I have been reading your experience with this cancer. I was just diagnosed with esophageal cancer stage 3. I am curious to know as to where your tumor was located. Mine is at the GE junction at the bottom of the esophagus next to the stocmach. When you started your treatment what did the doctors tell you about the survival rate for your illness. Sttistics do not appear to be very long. Would appreciate your reply.

Edith Leibel

kitten0385's picture
kitten0385
Posts: 278
Joined: Apr 2009

Hi Edith,

I was diagnosed with stage 3 EC back in October. You're right, when you read all the statistics they don't seem very promising...I have chosen to ignore all the statistics, I want to live my life! I have not even asked my doctors to discuss my chances of survival with me, as I want to fight no matter what. I went through an esophagectomy, and 6 months of chemo, with 5 weeks of radiation. I am finished with treatment at this point and am awaiting another follow up CT at the end of August. I hope you get all the information you're looking for!! William is very knowledgeable about EC!

Cathy

hija68
Posts: 4
Joined: Aug 2009

Hi Cathy:

I just read your response, and am curious whether you are "waiting" for the CT before the next round of chemo or surgery, or neither?

Here is the thing: My father is stage II, and has been given a choice of more chemo or surgery, and basically, has been told he must make this choice now or next week the third round of chemo begins. If he chooses chemo, he won't be eligible later for the surgery (not sure why). Most doctors are telling him the best bet is the surgery.

He would like to talk to someone that choose non-surgical options, but on this site, at least, he has not read anyone that made that choice. He spoke to Bill Marshall yesterday about his experience, and that was very helpful, but again, he would love to hear from someone that choose the non-surgical way.

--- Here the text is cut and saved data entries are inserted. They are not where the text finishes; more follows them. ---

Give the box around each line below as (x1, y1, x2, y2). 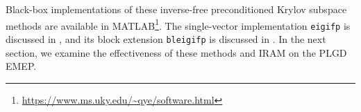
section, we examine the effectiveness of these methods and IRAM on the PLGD (6, 45, 347, 59)
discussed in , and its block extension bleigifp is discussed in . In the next (6, 31, 326, 46)
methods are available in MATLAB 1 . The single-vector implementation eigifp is (6, 16, 351, 32)
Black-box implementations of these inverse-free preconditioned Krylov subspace (6, 2, 347, 16)
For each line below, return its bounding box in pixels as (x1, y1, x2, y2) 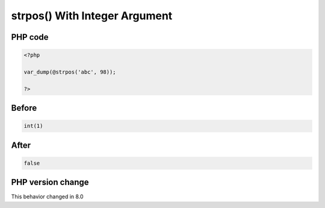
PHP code (11, 32, 49, 42)
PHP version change (11, 177, 90, 188)
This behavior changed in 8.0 (11, 193, 84, 200)
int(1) (23, 122, 43, 130)
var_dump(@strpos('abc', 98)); (23, 68, 117, 75)
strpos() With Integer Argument (11, 9, 173, 22)
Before (11, 103, 37, 113)
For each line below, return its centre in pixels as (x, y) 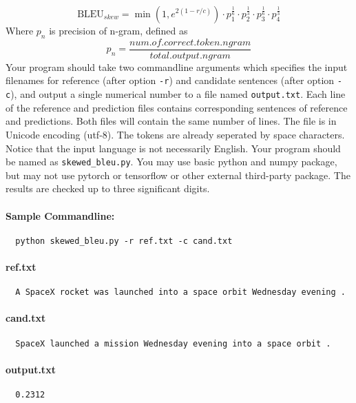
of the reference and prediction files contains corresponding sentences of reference (177, 107)
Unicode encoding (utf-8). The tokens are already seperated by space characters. (175, 134)
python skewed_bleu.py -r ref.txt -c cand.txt (124, 241)
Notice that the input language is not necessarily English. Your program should (173, 148)
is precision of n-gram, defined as (118, 30)
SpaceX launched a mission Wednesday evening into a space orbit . (173, 343)
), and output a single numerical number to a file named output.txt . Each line (178, 94)
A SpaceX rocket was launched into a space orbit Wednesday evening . (180, 292)
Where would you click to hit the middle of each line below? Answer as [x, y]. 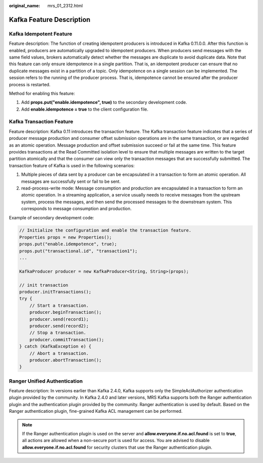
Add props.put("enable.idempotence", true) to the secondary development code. [104, 102]
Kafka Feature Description [50, 19]
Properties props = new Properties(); [66, 237]
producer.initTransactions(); [55, 292]
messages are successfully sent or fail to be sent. [71, 181]
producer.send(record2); [59, 326]
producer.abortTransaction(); [66, 360]
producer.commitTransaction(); [67, 339]
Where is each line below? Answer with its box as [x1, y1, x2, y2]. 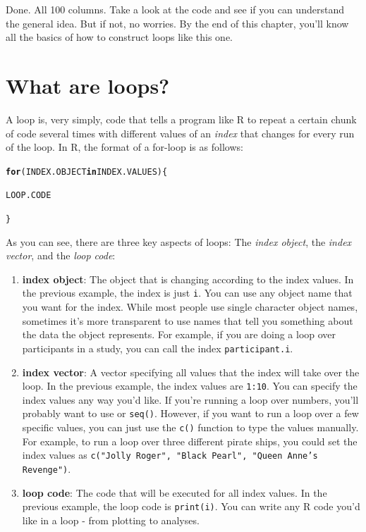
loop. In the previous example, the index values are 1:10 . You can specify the [22, 378, 358, 393]
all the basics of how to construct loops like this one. [6, 30, 233, 44]
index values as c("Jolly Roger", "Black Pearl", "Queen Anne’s [22, 447, 318, 462]
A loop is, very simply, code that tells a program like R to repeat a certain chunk [6, 111, 357, 126]
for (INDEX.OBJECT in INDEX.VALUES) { [6, 166, 168, 177]
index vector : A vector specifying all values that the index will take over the [22, 364, 360, 379]
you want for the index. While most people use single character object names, [22, 299, 358, 314]
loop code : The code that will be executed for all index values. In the [22, 485, 327, 500]
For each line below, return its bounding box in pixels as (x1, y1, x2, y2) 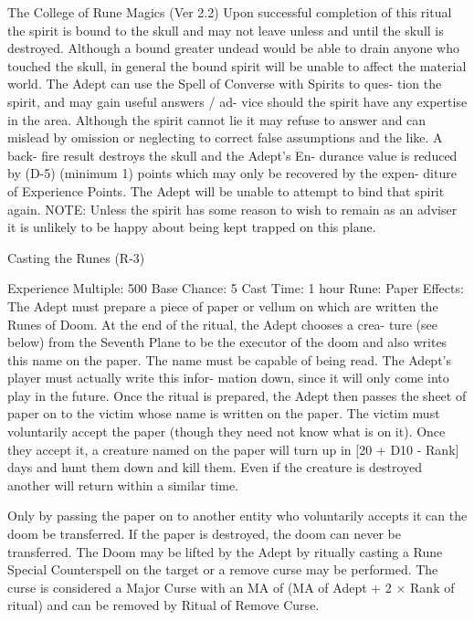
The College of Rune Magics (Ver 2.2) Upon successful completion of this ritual (7, 3, 452, 21)
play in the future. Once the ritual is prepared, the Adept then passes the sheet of (7, 385, 467, 405)
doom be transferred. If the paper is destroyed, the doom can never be (7, 524, 401, 543)
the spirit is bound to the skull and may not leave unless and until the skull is (7, 20, 444, 39)
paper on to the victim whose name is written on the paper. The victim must (7, 404, 440, 423)
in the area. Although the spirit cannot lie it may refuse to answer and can (7, 110, 427, 129)
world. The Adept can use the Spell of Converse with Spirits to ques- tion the (7, 74, 442, 93)
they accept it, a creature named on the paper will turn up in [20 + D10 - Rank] (7, 439, 459, 458)
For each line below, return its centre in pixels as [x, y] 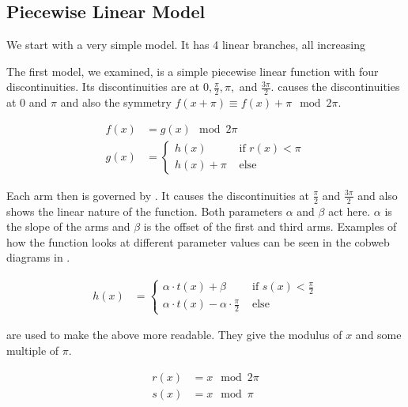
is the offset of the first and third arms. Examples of [270, 226]
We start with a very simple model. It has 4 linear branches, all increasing [186, 45]
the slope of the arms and [68, 226]
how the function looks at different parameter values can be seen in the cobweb [198, 241]
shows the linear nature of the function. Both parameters [145, 211]
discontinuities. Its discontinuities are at [103, 87]
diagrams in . [38, 257]
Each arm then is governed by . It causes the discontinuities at [158, 195]

Thanks for your help and I hope you are doing well.

Best regards,

Deborah

kitten0385's picture
kitten0385
Posts: 278
Joined: Apr 2009

Hi Deborah,

I had surgery in October. I had surgery prior to any treatments, and at this point I'm doing very well. The last CT scan I had was clear, just a small pocket of fluid they're keeping an eye on...not sure why it was there. I was Stage 3, but they were unaware of how large the tumor actually was until surgery, otherwise I would have had chemo/radiation first, then surgery, then follow up chemo. I wouldn't change the way it worked out for me though, it was a great feeling knowing that tumor was out of me! I will say, that I think surgery is definitely a great option. While I am only 24, my surgical recovery wasn't too bad and I was up and walking just 12 hours later. As you have seen from Moe's posts, there can be post surgical complications, but I believe the risks of the complications far outweigh the risk of cancer taking a life. I wish you luck in helping your father make the decisions that are best for him. feel free to message me any time!!

Cathy

Betty in Vegas's picture
Betty in Vegas
Posts: 311
Joined: Jul 2009

he says "you are a statistic of ONE"... and I try to remember that always. My husband is not everyone else. He is himself. He is astounding the medical community with how well he is doing...and me. He does not adhere to the "Norms." not at all.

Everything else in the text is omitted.